Mi sueño empezó en un paraje húmedo, pantanoso y cubierto de cañas, bajo un cielo gris y otoñal, con un abrupto acantilado de roca cubierta de líquenes, al norte. Impulsado por una vaga curiosidad, subí por una grieta o hendidura de dicho precipicio, observando entonces que a uno y otro lado de las paredes se abrían las negras bocas de numerosas madrigueras que se adentraban en las profundidades de la meseta rocosa.

En varios lugares, el paso estaba techado por el estrechamiento de la parte superior de la angosta fisura; en dichos lugares, la oscuridad era extraordinaria, y no se distinguían las madrigueras que pudiese haber allí. En uno de esos tramos oscuros me asaltó un miedo tremendo, como si una emanación incorpórea y sutil de los abismos tomara posesión de mi espíritu; pero la negrura era demasiado densa para descubrir la fuente de mi alarma.

Por último, salí a una meseta cubierta de roca musgosa y escasa tierra, iluminada por una débil luna que había reemplazado al agonizante orbe del día. Miré a mi alrededor y no vi a ningún ser viviente; sin embargo, percibí una agitación extraña muy por debajo de mí, entre los juncos susurrantes de la ciénaga pestilente que hacía poco había abandonado.

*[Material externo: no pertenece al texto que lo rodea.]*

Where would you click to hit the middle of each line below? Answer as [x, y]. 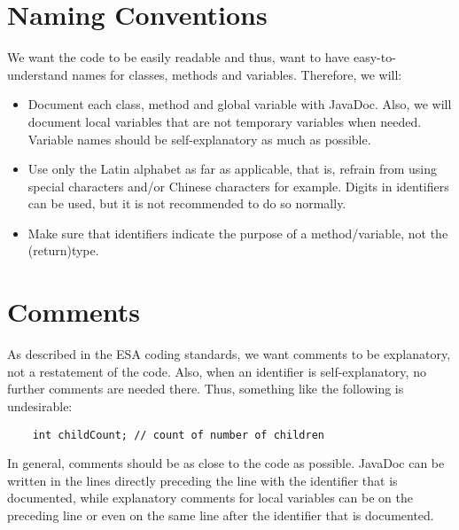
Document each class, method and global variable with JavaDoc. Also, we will [240, 104]
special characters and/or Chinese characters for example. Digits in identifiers [238, 186]
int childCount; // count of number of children [178, 435]
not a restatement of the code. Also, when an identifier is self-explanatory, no [217, 371]
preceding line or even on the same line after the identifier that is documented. [221, 515]
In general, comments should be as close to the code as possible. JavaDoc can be [226, 463]
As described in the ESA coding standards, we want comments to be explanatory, [229, 354]
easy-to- [374, 57]
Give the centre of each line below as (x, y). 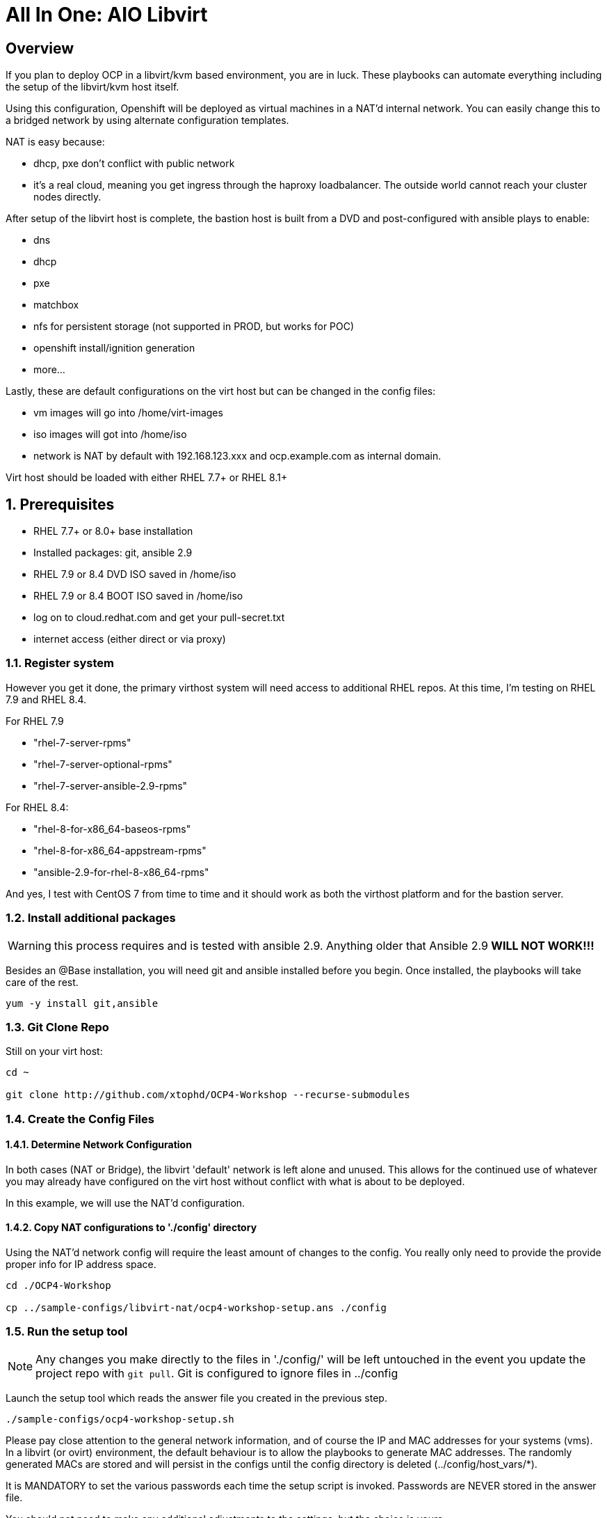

Después de caminar un trecho, me topé con unas vías herrumbrosas de tranvía, y con postes carcomidos que aún sostenían el cable fláccido y combado del trole. Siguiendo por estas vías, llegué en seguida a un coche amarillo que ostentaba el número 1852, con fuelle de acoplamiento, del tipo de doble vagón, en boga entre 1900 y 1910. Estaba vacío, aunque evidentemente a punto de arrancar; tenía el trole pegado al cable y el freno de aire resoplaba de cuando en cuando bajo el piso del vagón. Me subí a él, y miré en vano a mí alrededor tratando de descubrir un interruptor de la luz..., entonces noté la ausencia de la palanca de mando, lo que indicaba que no estaba el conductor. Me senté en uno de los asientos transversales. A continuación oí crujir la yerba escasa por el lado de la izquierda, y vi las siluetas oscuras de dos hombres que se recortaban a la luz de la luna. Llevaban las gorras reglamentarias de la compañía, y comprendí que eran el cobrador y el conductor. Entonces, uno de ellos olfateó el aire aspirando con fuerza, y levantó el rostro para aullar a la luna. El otro se echó a cuatro patas dispuesto a correr hacia el coche.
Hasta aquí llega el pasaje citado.